### RECORDS FOR THE EXERCISE
= Beginning of Section =

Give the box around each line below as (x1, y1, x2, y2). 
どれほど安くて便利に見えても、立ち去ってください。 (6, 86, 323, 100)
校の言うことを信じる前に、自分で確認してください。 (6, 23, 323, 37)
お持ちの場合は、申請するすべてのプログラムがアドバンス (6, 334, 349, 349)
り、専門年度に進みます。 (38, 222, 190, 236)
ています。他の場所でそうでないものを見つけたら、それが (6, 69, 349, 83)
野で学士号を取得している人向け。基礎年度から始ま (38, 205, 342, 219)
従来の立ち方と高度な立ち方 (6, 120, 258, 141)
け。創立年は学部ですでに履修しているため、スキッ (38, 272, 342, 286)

= End of Section =

### WHAT THIS TASK INVOLVES
Having read the records above, reproduce each one exactly.

### ANSWER TO THE EXERCISE
Give the box around each line below as (x1, y1, x2, y2). 
どれほど安くて便利に見えても、立ち去ってください。 (6, 86, 323, 100)
校の言うことを信じる前に、自分で確認してください。 (6, 23, 323, 37)
お持ちの場合は、申請するすべてのプログラムがアドバンス (6, 334, 349, 349)
り、専門年度に進みます。 (38, 222, 190, 236)
ています。他の場所でそうでないものを見つけたら、それが (6, 69, 349, 83)
野で学士号を取得している人向け。基礎年度から始ま (38, 205, 342, 219)
従来の立ち方と高度な立ち方 (6, 120, 258, 141)
け。創立年は学部ですでに履修しているため、スキッ (38, 272, 342, 286)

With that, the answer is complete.